● SUPPLIED DATA:
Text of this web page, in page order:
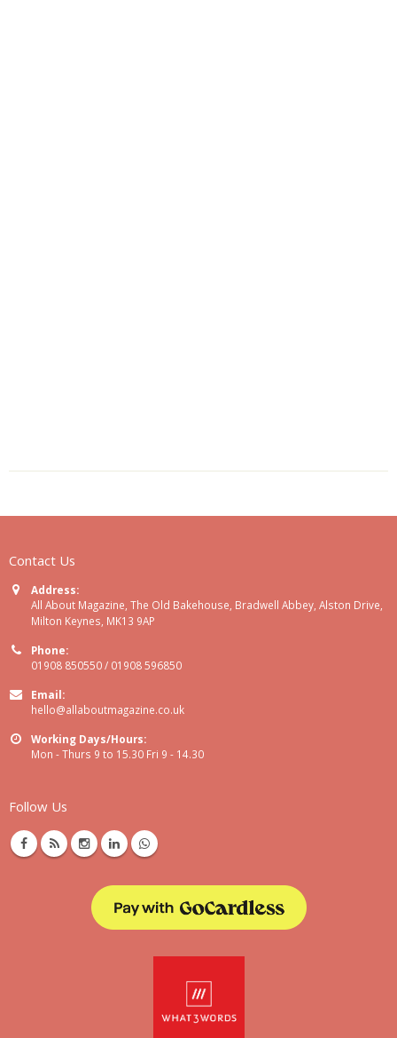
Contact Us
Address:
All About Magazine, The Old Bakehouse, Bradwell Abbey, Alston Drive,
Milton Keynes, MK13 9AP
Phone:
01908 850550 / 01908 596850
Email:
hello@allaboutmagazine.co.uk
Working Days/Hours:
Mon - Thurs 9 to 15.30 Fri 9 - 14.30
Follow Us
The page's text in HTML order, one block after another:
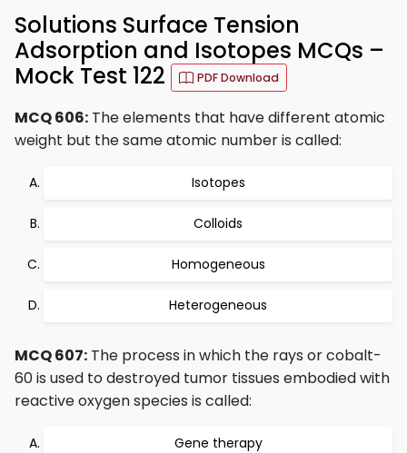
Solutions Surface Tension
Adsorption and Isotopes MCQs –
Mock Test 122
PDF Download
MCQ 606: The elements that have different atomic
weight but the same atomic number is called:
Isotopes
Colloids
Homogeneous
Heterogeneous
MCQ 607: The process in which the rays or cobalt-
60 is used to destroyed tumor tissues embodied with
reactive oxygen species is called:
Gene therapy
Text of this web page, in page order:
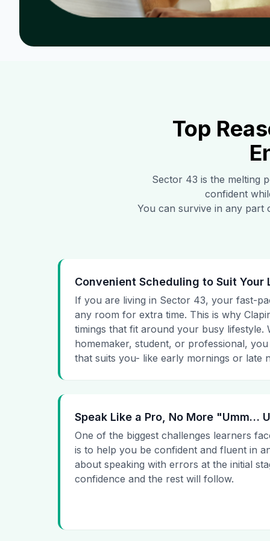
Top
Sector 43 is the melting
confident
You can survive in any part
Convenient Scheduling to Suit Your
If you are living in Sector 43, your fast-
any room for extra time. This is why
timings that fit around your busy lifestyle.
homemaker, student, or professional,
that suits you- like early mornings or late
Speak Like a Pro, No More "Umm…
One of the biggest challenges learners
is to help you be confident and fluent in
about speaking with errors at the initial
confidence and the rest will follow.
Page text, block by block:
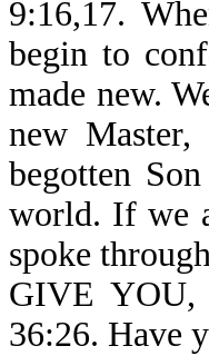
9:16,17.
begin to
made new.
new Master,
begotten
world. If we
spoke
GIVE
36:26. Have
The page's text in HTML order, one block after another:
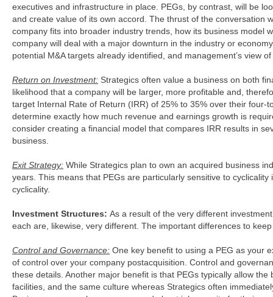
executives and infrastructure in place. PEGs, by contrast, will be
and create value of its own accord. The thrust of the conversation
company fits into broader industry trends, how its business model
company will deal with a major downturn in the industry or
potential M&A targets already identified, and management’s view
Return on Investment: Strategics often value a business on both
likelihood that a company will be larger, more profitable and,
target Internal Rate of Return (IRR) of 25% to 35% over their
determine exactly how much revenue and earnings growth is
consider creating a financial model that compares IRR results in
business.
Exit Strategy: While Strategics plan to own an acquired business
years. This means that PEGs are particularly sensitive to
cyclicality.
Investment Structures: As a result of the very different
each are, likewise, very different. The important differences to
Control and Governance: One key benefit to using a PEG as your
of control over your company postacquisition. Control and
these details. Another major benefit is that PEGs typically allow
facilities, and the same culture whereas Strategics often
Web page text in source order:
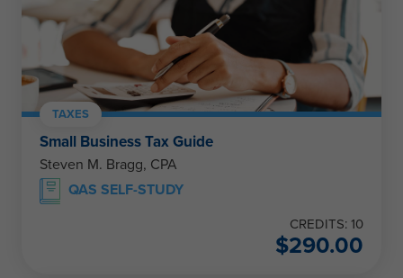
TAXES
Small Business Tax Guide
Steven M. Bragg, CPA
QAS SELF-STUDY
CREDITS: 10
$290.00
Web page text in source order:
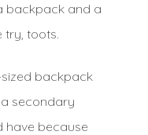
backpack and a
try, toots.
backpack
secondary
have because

● TO DO: Spot every line in the entries that includes the word "model", and copy each one out.

● EXERCISE RESULT:
company fits into broader industry trends, how its business model
consider creating a financial model that compares IRR results in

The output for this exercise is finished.